From the math, you can see right away that $\lambda$ controls the "peakiness" like how concentrated the probability is around the correct answer (like how probable it is that you'd guess a super totally wrong one).


In [94]:
from functools import partial
import collections

def metropolis(p, qdraw, nsamp, xinit, burn):
    samples=[]
    x_prev = xinit
    accepted=0
    for i in range(nsamp):
        x_star = qdraw(x_prev)
        p_star = p(x_star)
        p_prev = p(x_prev)
        pdfratio = p_star/p_prev
        if np.random.uniform() < min(1, pdfratio):
            samples.append(np.array_str(x_star))
            x_prev = x_star
            accepted += 1
        else:#we always get a sample
            samples.append(np.array_str(x_prev))
            
    return samples[int(burn * nsamp):], accepted * 1. / len(samples)


omega = np.array([1, 2, 3, 4, 5])
proposal = lambda theta: np.random.permutation(theta)
d = lambda theta: len((theta - omega)[(theta - omega) != 0])
target_joint = lambda theta, l: np.e**(-l * d(theta))

lambdas = [0.2, 0.5,1.0]

for l in lambdas:
    target = partial(target_joint, l=l)

    x_init = np.array([2, 1, 3, 5, 4])
    print 'lambda = ', l
    num_samples = 500
    samples, accept = metropolis(target, proposal, num_samples, x_init, burn=0)
    print 'accept percent:', accept
    vals, counts = np.unique(samples, return_counts=True)
    top_5 = counts.argsort()[-5:][::-1]
    print 'top 5 guesses:', vals[top_5]
    print 'frequencies:', counts[top_5]
    print '\n\n'

lambda =  0.2
accept percent: 0.874
top 5 guesses: ['[1 2 3 4 5]' '[3 2 1 4 5]' '[5 2 3 4 1]' '[1 2 5 4 3]' '[1 4 2 3 5]']
frequencies: [20 12 11 11 10]



lambda =  0.5
accept percent: 0.658
top 5 guesses: ['[1 2 3 4 5]' '[1 4 3 2 5]' '[1 3 2 4 5]' '[1 2 4 5 3]' '[1 2 5 3 4]']
frequencies: [51 24 17 15 11]



lambda =  1.0
accept percent: 0.44
top 5 guesses: ['[1 2 3 4 5]' '[2 1 3 4 5]' '[1 3 2 4 5]' '[1 2 3 5 4]' '[1 2 5 4 3]']
frequencies: [77 39 31 18 17]





So the larger the lambda, the more likely you're to guess the right answer and the more tightly you're guesses will cluster around the right answer.

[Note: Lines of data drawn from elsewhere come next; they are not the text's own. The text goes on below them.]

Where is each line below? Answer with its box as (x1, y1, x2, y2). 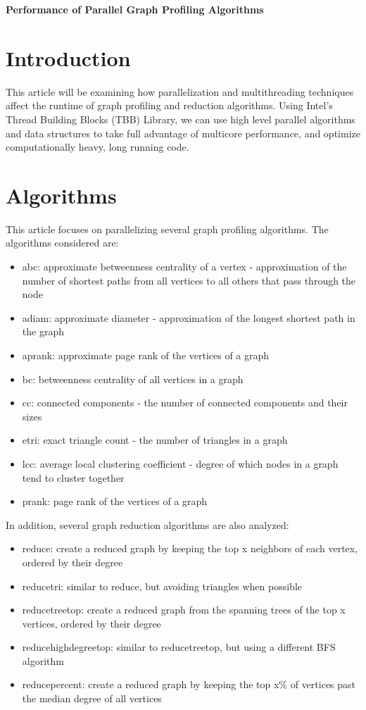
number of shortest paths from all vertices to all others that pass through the (22, 273, 356, 287)
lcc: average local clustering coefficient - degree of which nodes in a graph (22, 456, 339, 471)
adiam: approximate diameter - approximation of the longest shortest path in (22, 310, 355, 325)
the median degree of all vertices (22, 691, 162, 706)
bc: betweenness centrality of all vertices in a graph (22, 371, 244, 386)
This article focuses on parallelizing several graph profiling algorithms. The (6, 221, 329, 236)
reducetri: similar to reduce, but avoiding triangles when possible (22, 578, 302, 593)
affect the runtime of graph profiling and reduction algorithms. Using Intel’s (6, 98, 333, 113)
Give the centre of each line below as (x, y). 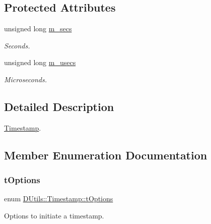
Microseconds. (26, 79)
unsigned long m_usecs (40, 62)
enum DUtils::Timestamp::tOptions (59, 199)
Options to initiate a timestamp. (54, 215)
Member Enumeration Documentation (106, 155)
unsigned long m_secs (38, 29)
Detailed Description (59, 106)
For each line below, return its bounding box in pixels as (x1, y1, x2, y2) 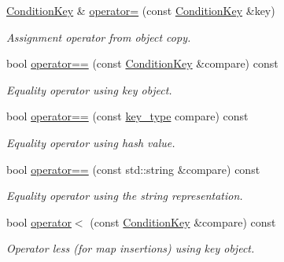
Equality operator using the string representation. (6, 187, 243, 204)
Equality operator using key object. (6, 81, 172, 98)
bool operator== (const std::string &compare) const (6, 161, 260, 177)
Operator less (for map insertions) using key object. (6, 240, 255, 256)
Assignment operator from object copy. (6, 28, 191, 45)
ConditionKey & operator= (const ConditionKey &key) (6, 2, 275, 18)
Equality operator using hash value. (6, 134, 175, 150)
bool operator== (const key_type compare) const (6, 108, 249, 124)
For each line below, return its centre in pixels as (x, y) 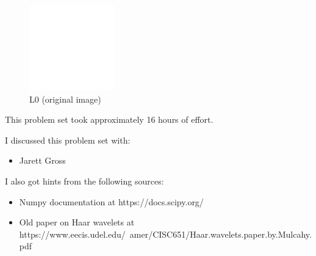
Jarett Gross (42, 160)
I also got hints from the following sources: (84, 181)
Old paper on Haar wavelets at (77, 222)
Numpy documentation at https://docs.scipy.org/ (111, 201)
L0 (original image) (65, 99)
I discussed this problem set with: (68, 140)
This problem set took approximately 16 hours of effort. (109, 119)
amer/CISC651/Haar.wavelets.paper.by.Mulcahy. (221, 234)
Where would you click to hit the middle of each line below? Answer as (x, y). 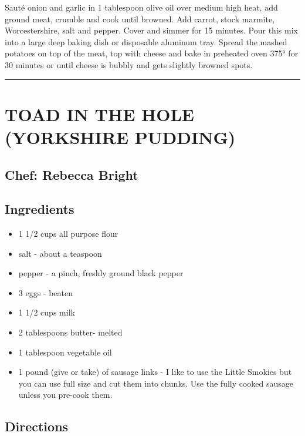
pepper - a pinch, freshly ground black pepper (101, 273)
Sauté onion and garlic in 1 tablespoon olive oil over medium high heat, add (141, 7)
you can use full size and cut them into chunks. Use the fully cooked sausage (156, 383)
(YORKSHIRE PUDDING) (120, 137)
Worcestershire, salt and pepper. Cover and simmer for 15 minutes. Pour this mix (151, 30)
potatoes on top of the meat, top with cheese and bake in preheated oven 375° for (152, 53)
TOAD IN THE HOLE (100, 114)
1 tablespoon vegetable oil (65, 352)
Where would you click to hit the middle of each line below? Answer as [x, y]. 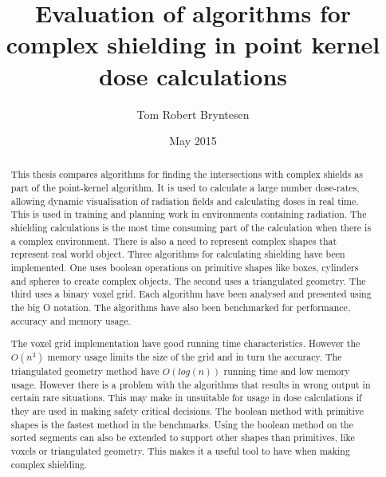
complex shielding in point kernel [193, 44]
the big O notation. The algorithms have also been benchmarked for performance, [181, 307]
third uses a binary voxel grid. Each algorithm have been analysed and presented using [191, 294]
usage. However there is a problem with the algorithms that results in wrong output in [191, 384]
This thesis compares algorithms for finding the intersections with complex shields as [187, 174]
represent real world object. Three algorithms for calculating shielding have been [178, 254]
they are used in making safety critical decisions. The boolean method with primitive [187, 410]
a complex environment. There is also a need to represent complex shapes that [174, 240]
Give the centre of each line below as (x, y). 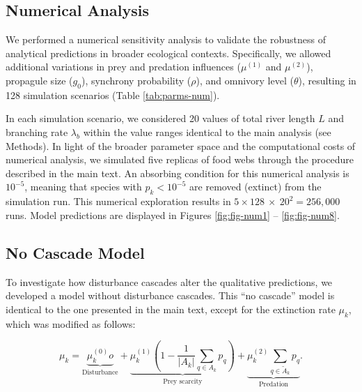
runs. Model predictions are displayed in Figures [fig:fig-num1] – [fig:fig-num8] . (173, 214)
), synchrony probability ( (136, 80)
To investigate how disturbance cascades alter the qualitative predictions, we (169, 281)
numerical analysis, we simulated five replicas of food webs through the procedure (180, 159)
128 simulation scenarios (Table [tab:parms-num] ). (113, 95)
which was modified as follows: (71, 323)
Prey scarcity (183, 381)
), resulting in (327, 80)
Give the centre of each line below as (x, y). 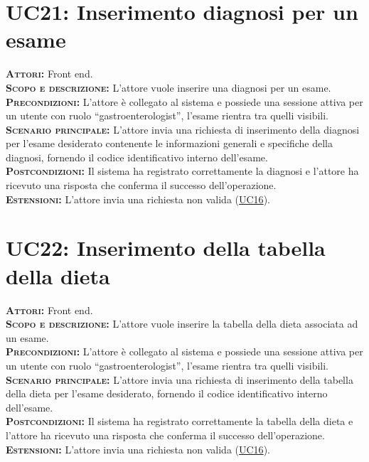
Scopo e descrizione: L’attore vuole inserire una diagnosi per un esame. (169, 87)
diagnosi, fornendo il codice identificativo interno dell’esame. (137, 157)
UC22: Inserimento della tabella (166, 248)
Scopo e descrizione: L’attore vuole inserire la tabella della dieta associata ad (182, 324)
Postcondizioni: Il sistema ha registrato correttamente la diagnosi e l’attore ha (182, 171)
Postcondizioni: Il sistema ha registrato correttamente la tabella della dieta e (180, 421)
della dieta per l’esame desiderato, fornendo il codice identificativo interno (167, 393)
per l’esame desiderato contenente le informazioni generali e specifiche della (170, 143)
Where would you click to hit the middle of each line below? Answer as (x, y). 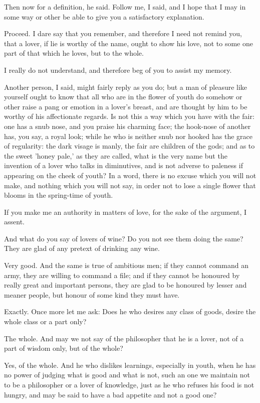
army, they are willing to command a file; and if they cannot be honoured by (122, 275)
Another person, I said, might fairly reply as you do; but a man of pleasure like (126, 87)
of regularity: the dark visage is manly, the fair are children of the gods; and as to (129, 146)
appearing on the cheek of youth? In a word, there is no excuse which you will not (130, 175)
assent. (14, 222)
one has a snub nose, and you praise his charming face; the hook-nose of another (127, 126)
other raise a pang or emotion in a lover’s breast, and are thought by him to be (126, 106)
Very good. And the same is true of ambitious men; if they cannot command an (126, 265)
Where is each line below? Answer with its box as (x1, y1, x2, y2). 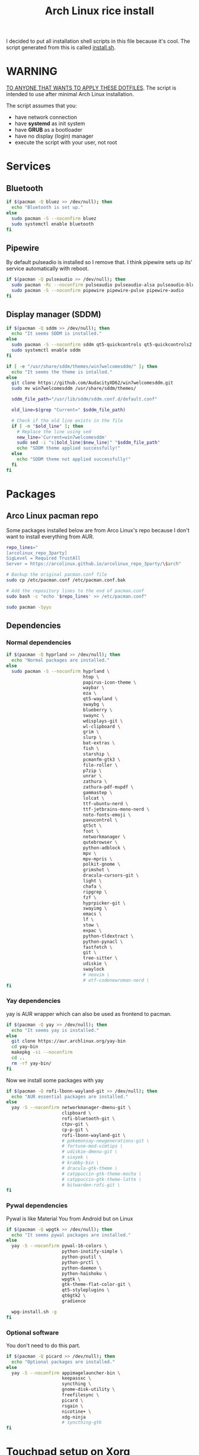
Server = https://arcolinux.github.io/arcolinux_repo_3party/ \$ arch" (6, 561, 182, 567)
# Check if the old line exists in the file (11, 417, 123, 424)
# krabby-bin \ (62, 1160, 99, 1166)
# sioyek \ (62, 1154, 89, 1161)
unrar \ (82, 773, 102, 779)
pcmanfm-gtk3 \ (82, 757, 120, 763)
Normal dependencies (6, 638, 72, 646)
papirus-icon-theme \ (82, 679, 136, 685)
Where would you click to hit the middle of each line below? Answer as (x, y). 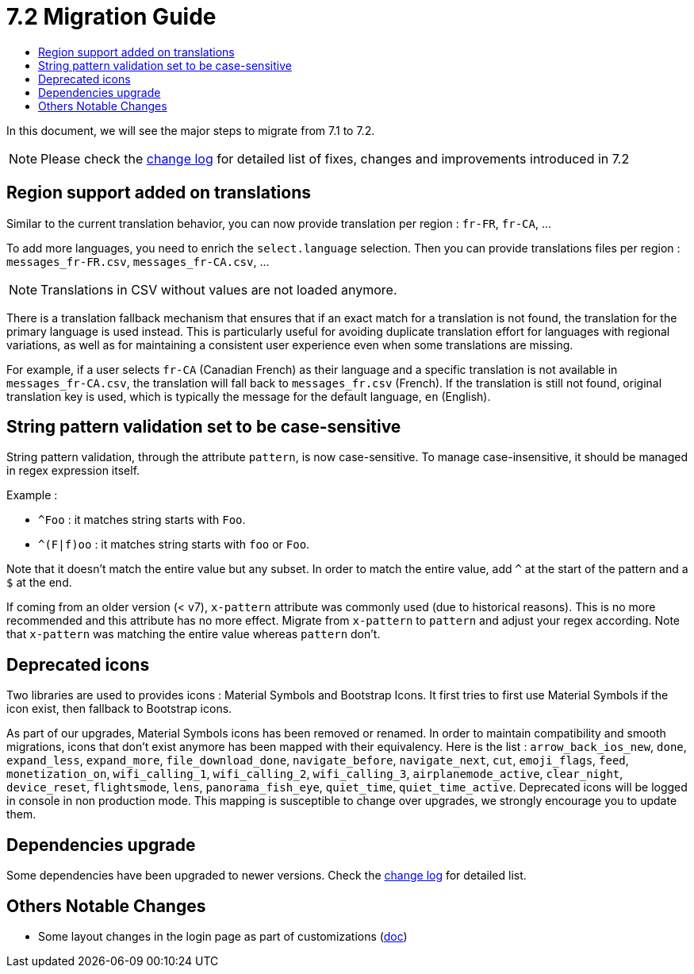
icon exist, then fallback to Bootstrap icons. (119, 709)
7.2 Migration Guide (111, 17)
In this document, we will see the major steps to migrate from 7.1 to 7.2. (191, 130)
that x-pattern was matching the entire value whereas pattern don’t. (194, 634)
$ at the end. (39, 583)
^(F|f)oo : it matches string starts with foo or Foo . (174, 545)
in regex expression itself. (73, 471)
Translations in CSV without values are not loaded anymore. (219, 289)
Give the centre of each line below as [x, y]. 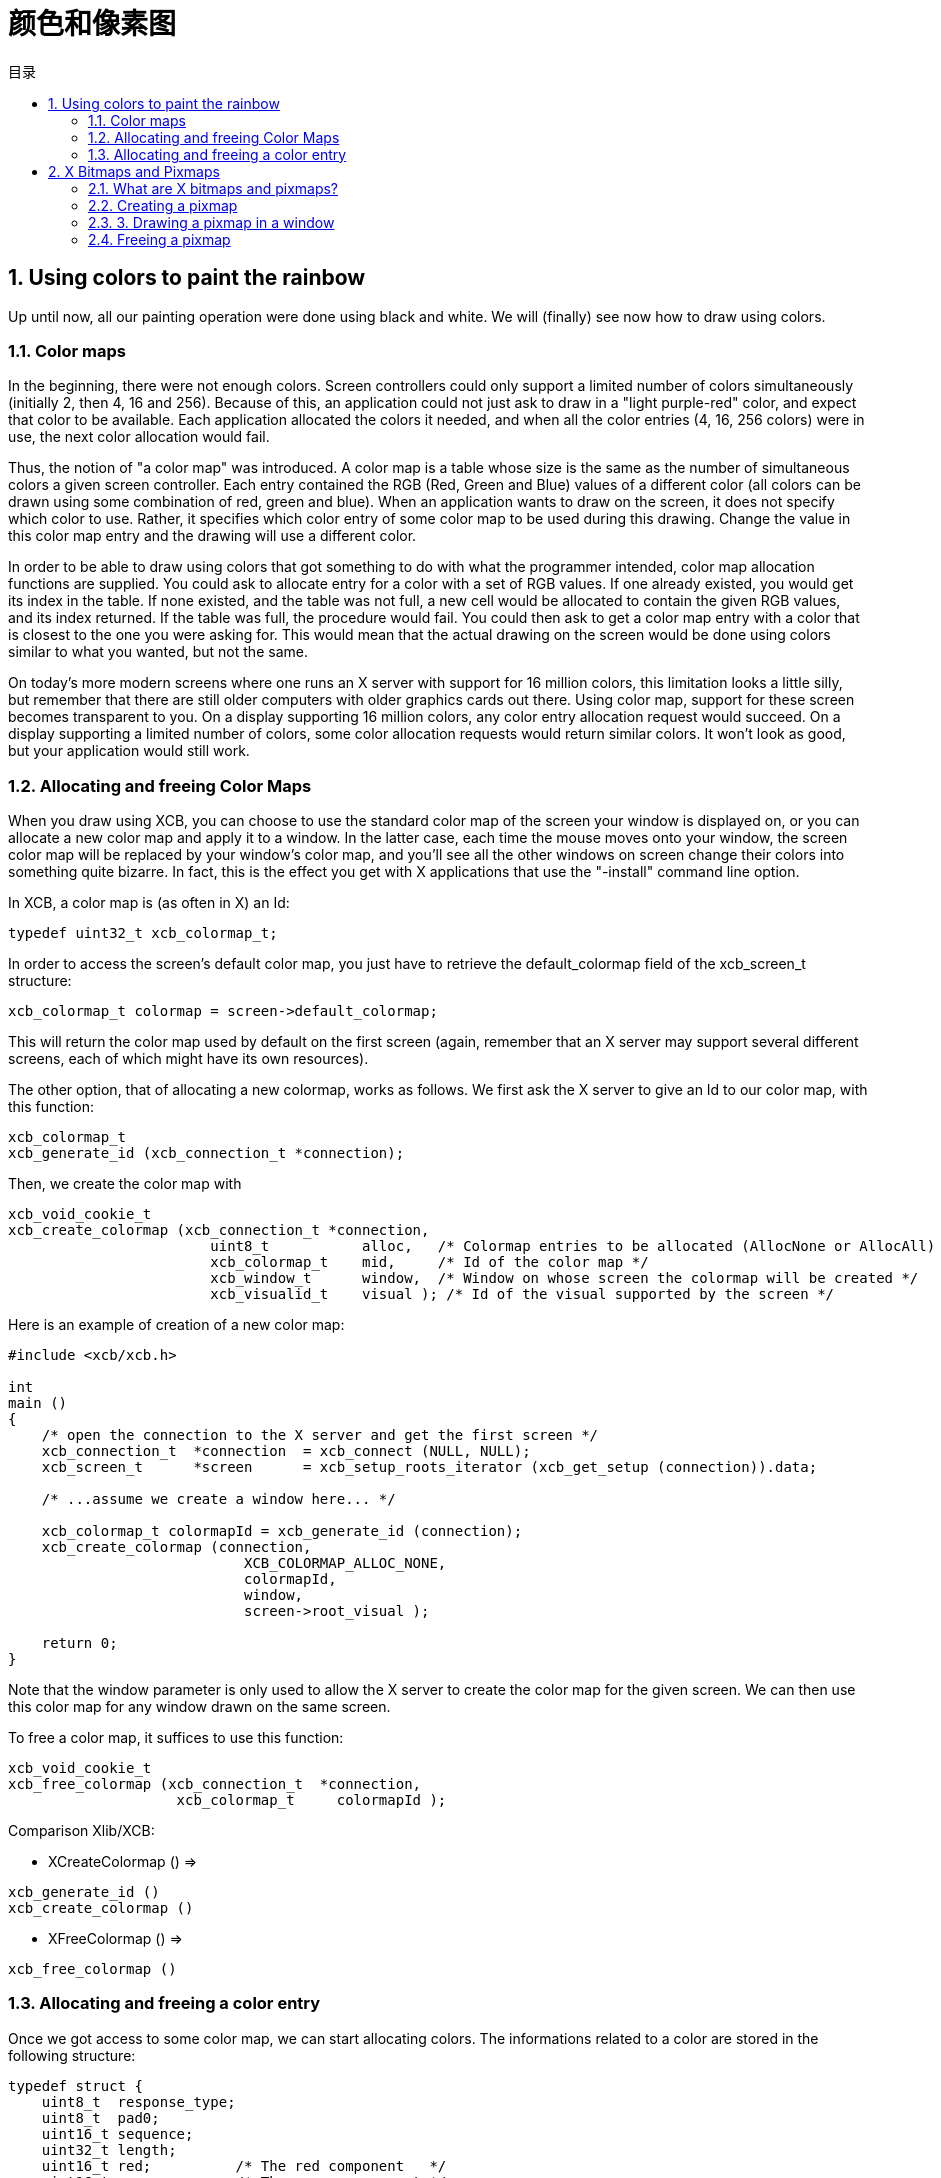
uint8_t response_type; [138, 2101]
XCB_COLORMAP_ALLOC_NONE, [345, 1563]
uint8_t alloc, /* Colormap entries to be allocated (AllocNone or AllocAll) [573, 1246]
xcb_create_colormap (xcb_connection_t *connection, [219, 1230]
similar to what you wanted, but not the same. [158, 652]
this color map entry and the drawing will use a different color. [212, 536]
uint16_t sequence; [117, 2133]
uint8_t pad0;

To compute $p(\text{shawshank is top} | lambda)$, we count how many guesses have 1 in the first entry.

In [111]:
for l in lambdas:
    target = partial(target_joint, l=l)

    x_init = np.array([2, 1, 3, 5, 4])
    print 'lambda = ', l
    num_samples = 500
    samples, accept = metropolis(target, proposal, num_samples, x_init, burn=0)
    vals, counts = np.unique(samples, return_counts=True)
    top_5 = counts.argsort()[-5:][::-1]
    print 'top 5 guesses:', vals[top_5]
    print 'frequencies:', counts[top_5]
    print 'p(shawshank ranked top | lambda): ', len([s for s in samples if '[1 ' in s])  * 1. / len(samples)
    print '\n\n'
   

lambda =  0.2
top 5 guesses: ['[1 5 3 4 2]' '[1 2 3 4 5]' '[1 4 3 2 5]' '[1 2 3 5 4]' '[3 4 2 1 5]']
frequencies: [15 14 12 10  9]
p(shawshank ranked top | lambda):  0.276



lambda =  0.5
top 5 guesses: ['[1 3 2 4 5]' '[1 2 3 4 5]' '[1 4 3 2 5]' '[1 5 3 4 2]' '[3 2 1 4 5]']
frequencies: [23 17 16 15 14]
p(shawshank ranked top | lambda):  0.294



lambda =  1.0
top 5 guesses: ['[1 2 3 4 5]' '[3 2 1 4 5]' '[1 4 3 2 5]' '[5 2 3 4 1]' '[1 3 2 4 5]']
frequencies: [138  36  26  25  19]
p(shawshank ranked top | lambda):  0.528





So, $p(\text{shawshank is top} | lambda)$ increases as lambda increases.